╭─ RECORDS PROVIDED

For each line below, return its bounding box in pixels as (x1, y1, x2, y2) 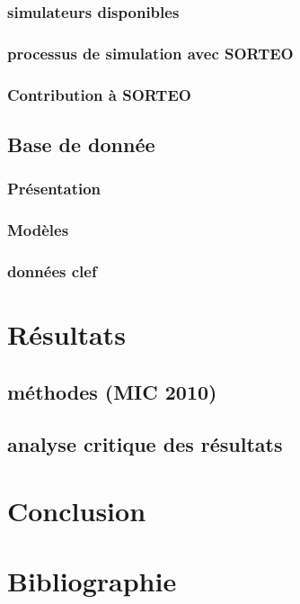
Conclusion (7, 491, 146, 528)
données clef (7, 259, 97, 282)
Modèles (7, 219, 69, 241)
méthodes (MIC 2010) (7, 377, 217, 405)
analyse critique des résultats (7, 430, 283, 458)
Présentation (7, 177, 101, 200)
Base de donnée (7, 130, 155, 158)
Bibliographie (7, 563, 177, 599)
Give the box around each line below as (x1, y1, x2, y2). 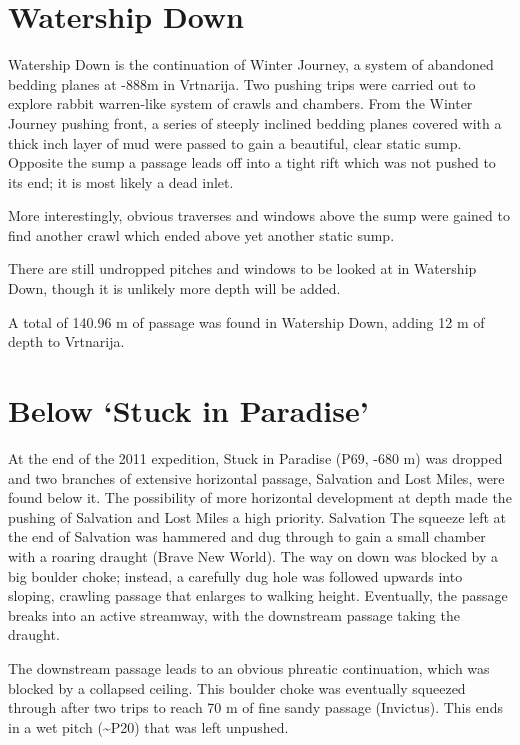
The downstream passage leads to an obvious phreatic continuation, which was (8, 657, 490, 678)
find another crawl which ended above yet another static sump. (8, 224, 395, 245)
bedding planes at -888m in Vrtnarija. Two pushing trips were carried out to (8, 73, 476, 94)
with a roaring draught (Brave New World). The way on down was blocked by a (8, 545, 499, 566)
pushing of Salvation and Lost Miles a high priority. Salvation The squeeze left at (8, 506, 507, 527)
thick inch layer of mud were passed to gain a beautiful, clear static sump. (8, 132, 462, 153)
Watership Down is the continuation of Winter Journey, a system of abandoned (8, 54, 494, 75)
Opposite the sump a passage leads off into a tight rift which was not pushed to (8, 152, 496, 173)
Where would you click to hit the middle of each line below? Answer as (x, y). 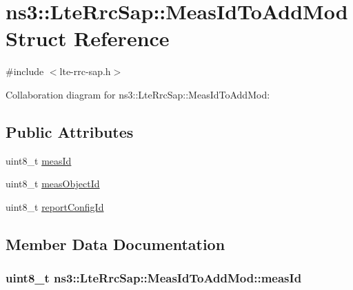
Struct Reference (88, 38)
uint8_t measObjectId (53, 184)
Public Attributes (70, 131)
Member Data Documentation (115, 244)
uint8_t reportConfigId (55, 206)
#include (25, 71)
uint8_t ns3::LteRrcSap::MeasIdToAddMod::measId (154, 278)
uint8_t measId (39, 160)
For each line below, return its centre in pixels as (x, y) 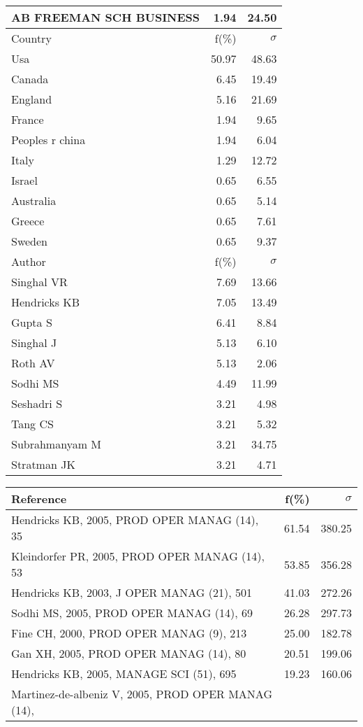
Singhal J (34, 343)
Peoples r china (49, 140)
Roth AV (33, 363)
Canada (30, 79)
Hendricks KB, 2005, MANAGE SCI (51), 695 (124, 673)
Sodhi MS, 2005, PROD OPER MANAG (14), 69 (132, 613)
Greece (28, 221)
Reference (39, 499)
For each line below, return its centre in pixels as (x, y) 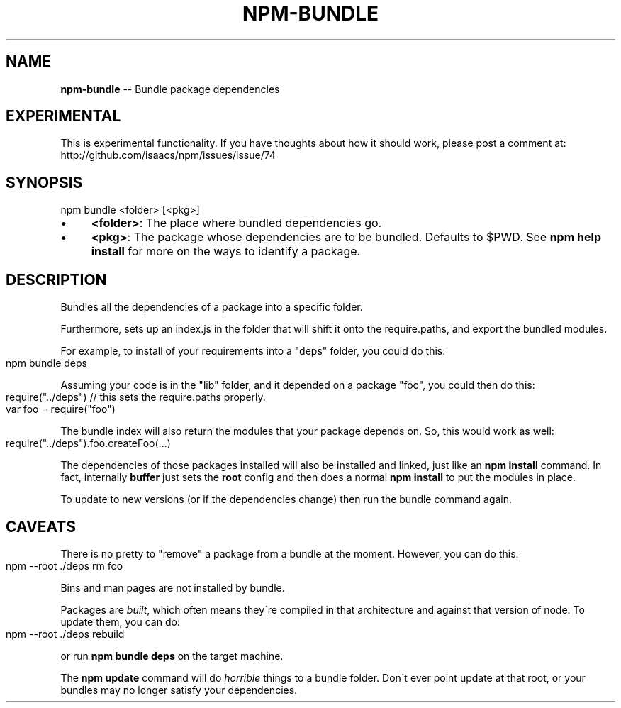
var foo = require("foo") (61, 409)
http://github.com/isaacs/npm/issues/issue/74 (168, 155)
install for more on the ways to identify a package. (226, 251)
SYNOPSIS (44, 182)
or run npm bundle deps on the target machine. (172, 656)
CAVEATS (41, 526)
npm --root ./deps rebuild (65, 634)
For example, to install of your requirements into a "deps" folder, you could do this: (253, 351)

╰─

**ACTIVITY**: Pictures aside, return exactly the lines from the data above, starting at the line that has "uint8_t reportConfigId (55, 206)" and ending at the line that has "Roth AV (33, 363)", both included.

**WRITTEN ANSWER**:
uint8_t reportConfigId (55, 206)
#include (25, 71)
uint8_t ns3::LteRrcSap::MeasIdToAddMod::measId (154, 278)
uint8_t measId (39, 160)
For each line below, return its centre in pixels as (x, y) 
Singhal J (34, 343)
Peoples r china (49, 140)
Roth AV (33, 363)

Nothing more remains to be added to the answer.